ABOUT THIS EXERCISE → In the copy, include no pictures. Reproduce the rest of the entries exactly.

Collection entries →
╭──

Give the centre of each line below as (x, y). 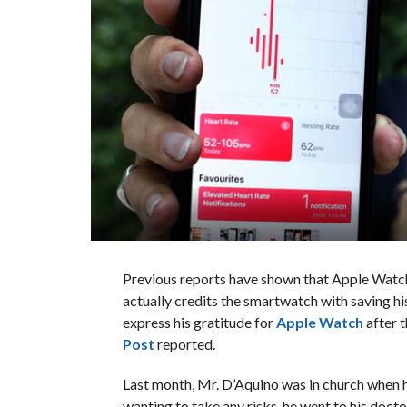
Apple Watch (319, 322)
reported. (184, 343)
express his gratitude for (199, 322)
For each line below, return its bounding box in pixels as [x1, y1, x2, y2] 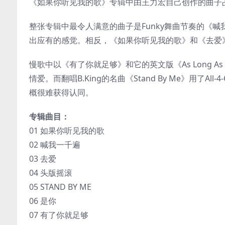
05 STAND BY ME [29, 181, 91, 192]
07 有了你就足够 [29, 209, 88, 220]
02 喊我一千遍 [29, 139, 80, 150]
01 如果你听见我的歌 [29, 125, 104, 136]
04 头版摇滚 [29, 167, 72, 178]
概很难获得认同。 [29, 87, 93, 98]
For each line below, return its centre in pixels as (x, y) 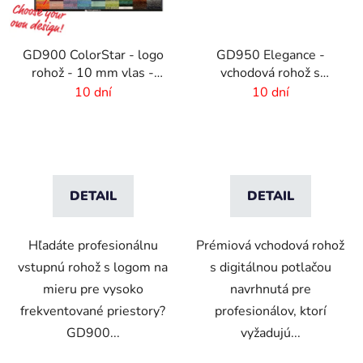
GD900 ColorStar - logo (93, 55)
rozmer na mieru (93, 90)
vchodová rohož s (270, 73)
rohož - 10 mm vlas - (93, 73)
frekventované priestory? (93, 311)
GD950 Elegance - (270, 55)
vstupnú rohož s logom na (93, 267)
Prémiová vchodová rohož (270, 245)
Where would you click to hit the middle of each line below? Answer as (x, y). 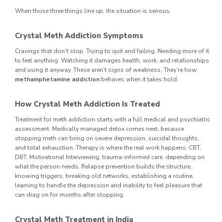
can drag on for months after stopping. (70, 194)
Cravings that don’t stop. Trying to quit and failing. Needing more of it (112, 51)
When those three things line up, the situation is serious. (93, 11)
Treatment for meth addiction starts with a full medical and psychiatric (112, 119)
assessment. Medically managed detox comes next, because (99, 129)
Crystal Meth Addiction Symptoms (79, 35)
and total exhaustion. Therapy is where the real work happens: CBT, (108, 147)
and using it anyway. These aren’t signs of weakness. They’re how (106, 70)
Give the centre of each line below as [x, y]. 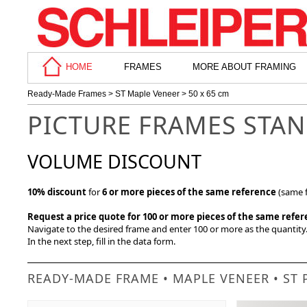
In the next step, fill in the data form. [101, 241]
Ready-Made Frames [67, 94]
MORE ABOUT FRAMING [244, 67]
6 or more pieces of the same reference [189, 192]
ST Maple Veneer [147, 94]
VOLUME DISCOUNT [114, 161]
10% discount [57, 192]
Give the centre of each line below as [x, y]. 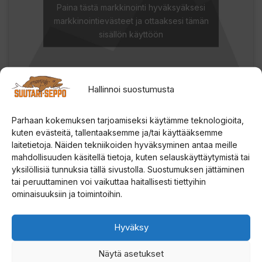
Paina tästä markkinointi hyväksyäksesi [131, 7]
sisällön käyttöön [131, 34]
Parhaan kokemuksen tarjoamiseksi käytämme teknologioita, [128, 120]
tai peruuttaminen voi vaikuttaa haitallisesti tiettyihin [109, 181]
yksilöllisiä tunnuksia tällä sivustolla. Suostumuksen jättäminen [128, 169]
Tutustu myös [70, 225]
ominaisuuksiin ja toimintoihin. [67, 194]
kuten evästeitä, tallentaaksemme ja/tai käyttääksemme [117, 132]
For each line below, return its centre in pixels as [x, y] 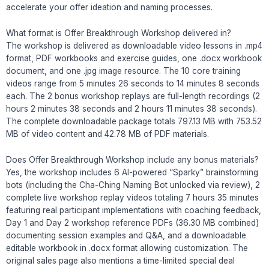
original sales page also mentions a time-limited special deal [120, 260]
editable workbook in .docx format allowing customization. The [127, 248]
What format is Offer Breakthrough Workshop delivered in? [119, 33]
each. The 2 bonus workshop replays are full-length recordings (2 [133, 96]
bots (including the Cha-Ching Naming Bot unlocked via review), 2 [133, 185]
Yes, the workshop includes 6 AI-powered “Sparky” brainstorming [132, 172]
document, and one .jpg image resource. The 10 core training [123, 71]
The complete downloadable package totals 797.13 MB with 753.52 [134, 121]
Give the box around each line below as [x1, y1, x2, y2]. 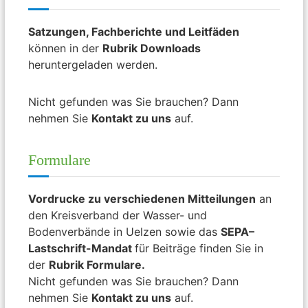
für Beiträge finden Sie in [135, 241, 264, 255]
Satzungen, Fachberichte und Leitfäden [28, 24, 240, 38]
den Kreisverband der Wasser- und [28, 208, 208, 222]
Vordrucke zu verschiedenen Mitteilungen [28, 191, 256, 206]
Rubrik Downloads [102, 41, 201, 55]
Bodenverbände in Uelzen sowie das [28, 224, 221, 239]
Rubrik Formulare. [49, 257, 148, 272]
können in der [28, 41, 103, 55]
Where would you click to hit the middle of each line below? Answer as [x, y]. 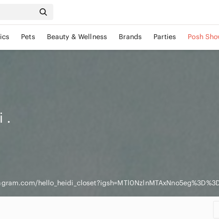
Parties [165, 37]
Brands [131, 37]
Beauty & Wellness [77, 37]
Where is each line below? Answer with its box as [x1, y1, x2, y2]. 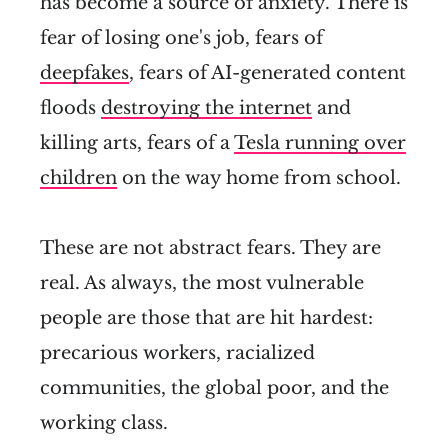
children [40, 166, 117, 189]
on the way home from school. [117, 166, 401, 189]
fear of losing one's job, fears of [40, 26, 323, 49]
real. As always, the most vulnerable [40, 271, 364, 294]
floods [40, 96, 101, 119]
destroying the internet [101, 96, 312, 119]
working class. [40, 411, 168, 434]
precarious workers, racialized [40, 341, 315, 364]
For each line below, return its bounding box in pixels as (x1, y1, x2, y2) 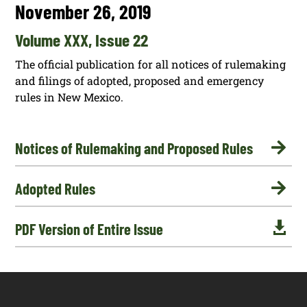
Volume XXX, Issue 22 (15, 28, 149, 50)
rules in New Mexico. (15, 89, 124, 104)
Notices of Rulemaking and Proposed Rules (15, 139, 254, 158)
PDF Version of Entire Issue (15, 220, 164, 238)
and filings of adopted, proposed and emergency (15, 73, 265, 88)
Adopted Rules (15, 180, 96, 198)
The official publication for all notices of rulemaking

╰──

TASK RESULT →
Give the centre of each line below as (x, y). 
Apple Watch (319, 322)
reported. (184, 343)
express his gratitude for (199, 322)
For each line below, return its bounding box in pixels as [x1, y1, x2, y2] 
05 STAND BY ME [29, 181, 91, 192]
07 有了你就足够 [29, 209, 88, 220]
02 喊我一千遍 [29, 139, 80, 150]
01 如果你听见我的歌 [29, 125, 104, 136]
04 头版摇滚 [29, 167, 72, 178]
概很难获得认同。 [29, 87, 93, 98]
For each line below, return its centre in pixels as (x, y) 
GD900 ColorStar - logo (93, 55)
rozmer na mieru (93, 90)
vchodová rohož s (270, 73)
rohož - 10 mm vlas - (93, 73)
frekventované priestory? (93, 311)
GD950 Elegance - (270, 55)
vstupnú rohož s logom na (93, 267)
Prémiová vchodová rohož (270, 245)
Where would you click to hit the middle of each line below? Answer as (x, y). 
can drag on for months after stopping. (70, 194)
Cravings that don’t stop. Trying to quit and failing. Needing more of it (112, 51)
When those three things line up, the situation is serious. (93, 11)
Treatment for meth addiction starts with a full medical and psychiatric (112, 119)
assessment. Medically managed detox comes next, because (99, 129)
Crystal Meth Addiction Symptoms (79, 35)
and total exhaustion. Therapy is where the real work happens: CBT, (108, 147)
and using it anyway. These aren’t signs of weakness. They’re how (106, 70)
Give the centre of each line below as [x, y]. 
In the next step, fill in the data form. [101, 241]
Ready-Made Frames [67, 94]
MORE ABOUT FRAMING [244, 67]
6 or more pieces of the same reference [189, 192]
ST Maple Veneer [147, 94]
VOLUME DISCOUNT [114, 161]
10% discount [57, 192]
Give the centre of each line below as [x, y]. 
Paina tästä markkinointi hyväksyäksesi [131, 7]
sisällön käyttöön [131, 34]
Parhaan kokemuksen tarjoamiseksi käytämme teknologioita, [128, 120]
tai peruuttaminen voi vaikuttaa haitallisesti tiettyihin [109, 181]
yksilöllisiä tunnuksia tällä sivustolla. Suostumuksen jättäminen [128, 169]
Tutustu myös [70, 225]
ominaisuuksiin ja toimintoihin. [67, 194]
kuten evästeitä, tallentaaksemme ja/tai käyttääksemme [117, 132]
For each line below, return its centre in pixels as [x, y] 
original sales page also mentions a time-limited special deal [120, 260]
editable workbook in .docx format allowing customization. The [127, 248]
What format is Offer Breakthrough Workshop delivered in? [119, 33]
each. The 2 bonus workshop replays are full-length recordings (2 [133, 96]
bots (including the Cha-Ching Naming Bot unlocked via review), 2 [133, 185]
Yes, the workshop includes 6 AI-powered “Sparky” brainstorming [132, 172]
document, and one .jpg image resource. The 10 core training [123, 71]
The complete downloadable package totals 797.13 MB with 753.52 [134, 121]
Give the box around each line below as [x1, y1, x2, y2]. 
für Beiträge finden Sie in [135, 241, 264, 255]
Satzungen, Fachberichte und Leitfäden [28, 24, 240, 38]
den Kreisverband der Wasser- und [28, 208, 208, 222]
Vordrucke zu verschiedenen Mitteilungen [28, 191, 256, 206]
Rubrik Downloads [102, 41, 201, 55]
Bodenverbände in Uelzen sowie das [28, 224, 221, 239]
Rubrik Formulare. [49, 257, 148, 272]
können in der [28, 41, 103, 55]
Where would you click to hit the middle of each line below? Answer as [x, y]. 
Parties [165, 37]
Brands [131, 37]
Beauty & Wellness [77, 37]
Where is each line below? Answer with its box as [x1, y1, x2, y2]. 
children [40, 166, 117, 189]
on the way home from school. [117, 166, 401, 189]
fear of losing one's job, fears of [40, 26, 323, 49]
real. As always, the most vulnerable [40, 271, 364, 294]
floods [40, 96, 101, 119]
destroying the internet [101, 96, 312, 119]
working class. [40, 411, 168, 434]
precarious workers, racialized [40, 341, 315, 364]
For each line below, return its bounding box in pixels as (x1, y1, x2, y2) 
Volume XXX, Issue 22 (15, 28, 149, 50)
rules in New Mexico. (15, 89, 124, 104)
Notices of Rulemaking and Proposed Rules (15, 139, 254, 158)
PDF Version of Entire Issue (15, 220, 164, 238)
and filings of adopted, proposed and emergency (15, 73, 265, 88)
Adopted Rules (15, 180, 96, 198)
The official publication for all notices of rulemaking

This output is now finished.